Single value (string/number/bool/null) directly under the main key or a fixed hierarchy of keys and subkeys (the hierarchy is used only to group related keys together).

<key>: <value>
<key>: {
    <subkey>: <value>,
    <subkey>: {
        <subkey>: <value>,
        <subkey>: <value>,
    }
}

The attribute name is then composed by joining the key and subkeys with a dot, e.g. <key>.<subkey>.<subkey>.

Example:

"hostname": null,
"geo": {
    "ctry": "CZ",
    "city": "Prague"
}

Values with confidence (conf, list+conf)

If a value needs a confidence to be assigned, it's stored as follows:

<key>: {"v": <value>, "c": <confidence>}

Confidence is a real number between 0.0 and 1.0 (1.0 means 100% confidence). Confidence is optional, if it's not present, 1.0 is assumed.

If more values of the attribute are possible, each with different confidence, an array may be used:

<key>: [
    {"v": <value1>, "c": <confidence_of_value1>},
    {"v": <value2>, "c": <confidence_of_value2>},
    ...
]

Each particular attribute should always use the same variant (i.e. with or without the array, labeled as list+conf or conf) for all entites.

The .v and .c fields are not considered part of the attribute name, this is composed only of the <key> (and possible subkeys).

Example: TBD

Mapping / list of objects (list-of-objects)
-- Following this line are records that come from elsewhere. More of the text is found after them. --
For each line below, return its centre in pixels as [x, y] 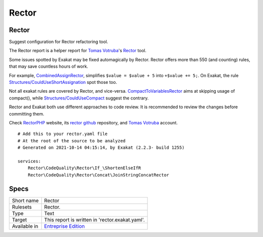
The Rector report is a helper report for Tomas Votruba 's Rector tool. [78, 51]
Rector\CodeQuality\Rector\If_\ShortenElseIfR [84, 168]
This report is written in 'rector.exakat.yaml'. [94, 219]
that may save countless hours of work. [49, 66]
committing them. [27, 114]
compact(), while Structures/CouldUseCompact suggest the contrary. [79, 98]
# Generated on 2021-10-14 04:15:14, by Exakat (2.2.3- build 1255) [101, 148]
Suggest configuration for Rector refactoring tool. [58, 42]
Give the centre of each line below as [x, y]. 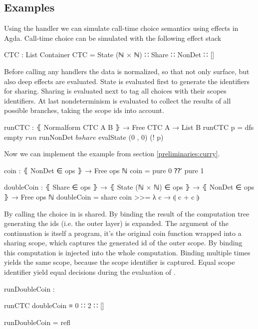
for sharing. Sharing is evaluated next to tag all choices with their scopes [115, 91]
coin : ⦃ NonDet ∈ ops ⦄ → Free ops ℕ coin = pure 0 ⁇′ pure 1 [104, 170]
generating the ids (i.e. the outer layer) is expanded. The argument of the [116, 223]
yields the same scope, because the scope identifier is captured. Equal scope [120, 262]
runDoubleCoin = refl [37, 322]
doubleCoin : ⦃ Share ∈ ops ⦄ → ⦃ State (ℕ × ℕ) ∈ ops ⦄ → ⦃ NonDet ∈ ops [129, 187]
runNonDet [56, 137]
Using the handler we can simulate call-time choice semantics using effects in [121, 28]
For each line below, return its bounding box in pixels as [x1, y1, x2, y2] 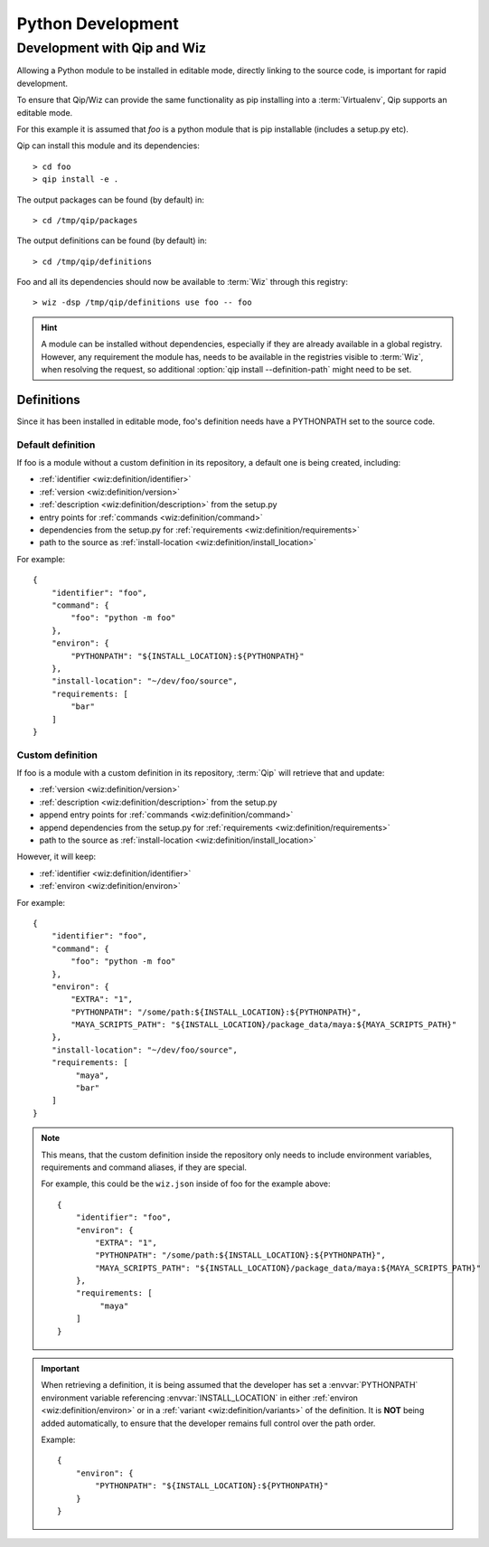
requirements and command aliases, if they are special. [41, 1162, 248, 1173]
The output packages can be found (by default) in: [16, 194, 205, 205]
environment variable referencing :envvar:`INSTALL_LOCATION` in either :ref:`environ [41, 1392, 359, 1403]
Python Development [16, 14, 180, 33]
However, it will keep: [16, 851, 97, 863]
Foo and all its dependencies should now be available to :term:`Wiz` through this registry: [16, 277, 348, 288]
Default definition [16, 439, 96, 451]
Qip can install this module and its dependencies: [16, 140, 201, 151]
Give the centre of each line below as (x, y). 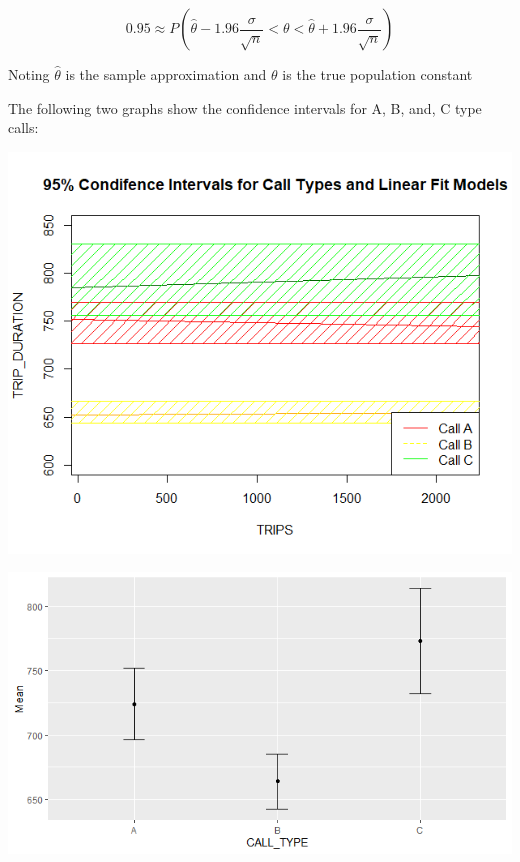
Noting (29, 74)
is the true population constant (377, 74)
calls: (23, 127)
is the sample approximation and (166, 74)
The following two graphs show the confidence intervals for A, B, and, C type (245, 107)
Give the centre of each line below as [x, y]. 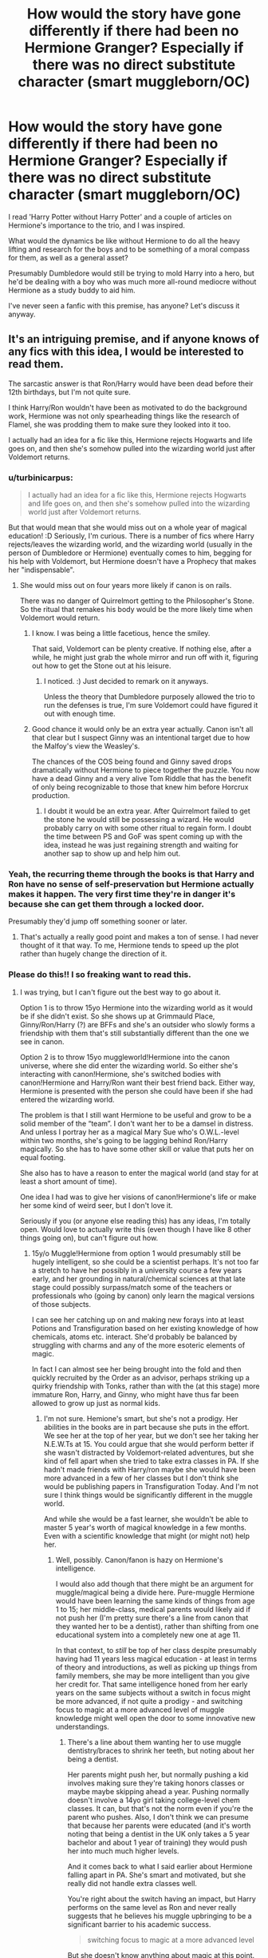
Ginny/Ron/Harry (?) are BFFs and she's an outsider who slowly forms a [137, 1024]
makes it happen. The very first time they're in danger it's [122, 894]
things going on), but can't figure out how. [89, 1237]
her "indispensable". [41, 570]
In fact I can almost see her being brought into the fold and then [136, 1369]
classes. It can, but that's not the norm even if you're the [160, 1808]
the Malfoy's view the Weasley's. [86, 746]
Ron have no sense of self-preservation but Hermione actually [131, 884]

If a mapping of some dynamic keys to values is needed, it's stored as an array of objects, where one or more attributes of the object act as the key and the rest is/are the value(s). The names of both key and non-key attributes in subobjects are fixed and must be the same in all elements of the array. The array must contain at most one element with any given value of key attribute (or combined value of multiple key attributes).

<key>: [
  { <key-attr1>: <value>, <attr1>: <value>, <attr2>: <value> },
  { <key-attr1>: <value>, <attr1>: <value>, <attr2>: <value> },
  ...
]

Example:

"bl": [
  { "n": "spamhaus-pbl", "t": ISODate("2017-06-01T12:00"), "v": 1 },
  { "n": "blocklist_de-ssh", "t": ISODate("2017-06-01T12:00"), "v": 0 }
]

In documentation, the key's data type is marked as list-of-objects. Name(s) of key attribute(s) must be specified in the key's documentation. Attributes of subobjects are documented separately, labeled as <key>[].<attr>. See documentation of events at Attributes for an example.

Tags

TBD

Special formats

Some attributes, like ip:tags use their own special format. Formats of particualr attributes are described in Attributes.